Neutronic Evaluation of Breed-and-Burn Reactor Fuel Types Using an Infinite-Medium Depletion Approximation

摘要

A new method of analyzing breed-and-burn reactors is developed which allows the reactor's equilibrium-cycle reactivity to be stated in terms of the depletion history of the fertile feed fuel. The method is centered on calculating the total number of neutrons produced and absorbed by a volume of feed fuel over its depletion history. The net number of neutrons produced or absorbed over the feed fuel's life is termed its neutron excess. Neutron excess is found to be insensitive to a number of factors, including reactor geometry, cycle length, discharge burnup distribution, and equilibrium-cycle shuffling path. This allows the reactivity-burnup relationship for a breed-and-burn reactor to be accurately estimated using simple one-dimensional models.

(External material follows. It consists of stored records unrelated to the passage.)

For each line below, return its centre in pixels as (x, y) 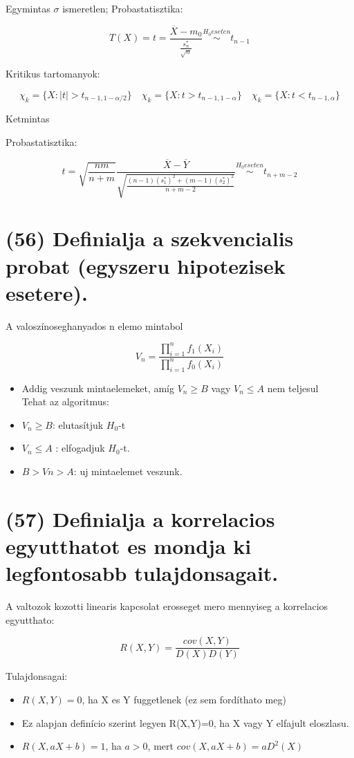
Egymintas (28, 8)
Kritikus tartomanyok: (53, 74)
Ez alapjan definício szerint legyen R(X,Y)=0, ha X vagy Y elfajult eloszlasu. (185, 722)
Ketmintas (28, 119)
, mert (160, 746)
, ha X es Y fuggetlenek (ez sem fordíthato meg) (184, 699)
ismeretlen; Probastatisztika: (123, 8)
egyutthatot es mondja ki (129, 546)
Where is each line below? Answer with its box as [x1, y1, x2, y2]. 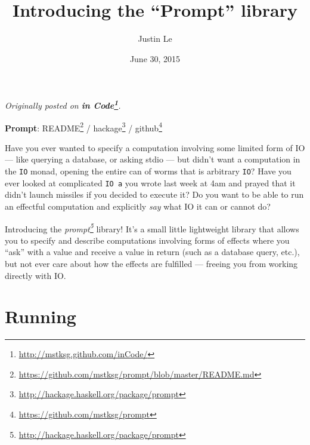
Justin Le [138, 32, 172, 45]
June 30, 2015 [129, 52, 181, 65]
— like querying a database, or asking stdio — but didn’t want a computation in [5, 153, 300, 165]
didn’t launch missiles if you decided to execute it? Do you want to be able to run [5, 188, 304, 201]
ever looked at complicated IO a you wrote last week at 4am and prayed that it [5, 176, 296, 189]
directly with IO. [5, 269, 66, 281]
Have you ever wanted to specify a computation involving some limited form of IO [5, 141, 305, 154]
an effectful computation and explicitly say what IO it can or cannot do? [5, 200, 271, 212]
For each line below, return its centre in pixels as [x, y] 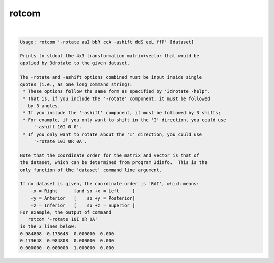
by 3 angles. [44, 106]
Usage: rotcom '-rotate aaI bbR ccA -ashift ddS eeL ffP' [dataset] [107, 42]
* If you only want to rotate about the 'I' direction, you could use [113, 134]
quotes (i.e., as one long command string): [76, 84]
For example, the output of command [66, 212]
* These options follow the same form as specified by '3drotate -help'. [117, 92]
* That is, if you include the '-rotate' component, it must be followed [117, 98]
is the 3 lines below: [48, 226]
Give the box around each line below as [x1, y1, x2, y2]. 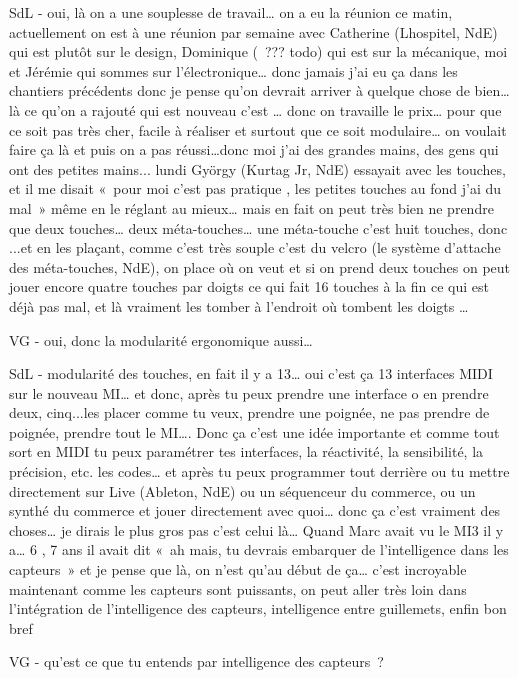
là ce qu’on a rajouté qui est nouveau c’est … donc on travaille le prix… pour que [9, 99, 502, 120]
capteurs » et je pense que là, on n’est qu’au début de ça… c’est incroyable [9, 559, 467, 580]
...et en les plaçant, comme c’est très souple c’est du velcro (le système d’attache [9, 237, 501, 258]
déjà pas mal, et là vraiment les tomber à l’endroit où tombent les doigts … [9, 295, 469, 316]
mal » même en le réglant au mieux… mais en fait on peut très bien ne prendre [9, 197, 494, 218]
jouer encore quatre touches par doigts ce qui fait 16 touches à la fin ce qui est [9, 276, 489, 297]
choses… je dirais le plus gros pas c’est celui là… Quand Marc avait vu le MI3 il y [9, 519, 504, 540]
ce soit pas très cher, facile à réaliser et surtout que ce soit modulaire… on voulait [9, 119, 507, 140]
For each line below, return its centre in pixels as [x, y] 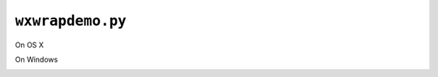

One method of approximating the feed-fuel depletion history is to deplete an infinite medium of feed material in its self-produced spectrum. Performing a neutron excess calculation on the infinite-depletion case allows a reactivity estimate to be made, which is found to agree closely with reactivities calculated in actual models of a breed-and-burn system. The infinite-medium approximation is applied to compare the neutronic performance of different metal and ceramic fuels, including thorium. The minimum burnup and fast fluence required to sustain breed-and-burn operation is reported for each fuel. Uranium-zirconium alloys are found to be the best performing metal fuels while U_3Si_2 and uranium nitride with enriched nitrogen-15 were found to be the best performing ceramic fuels.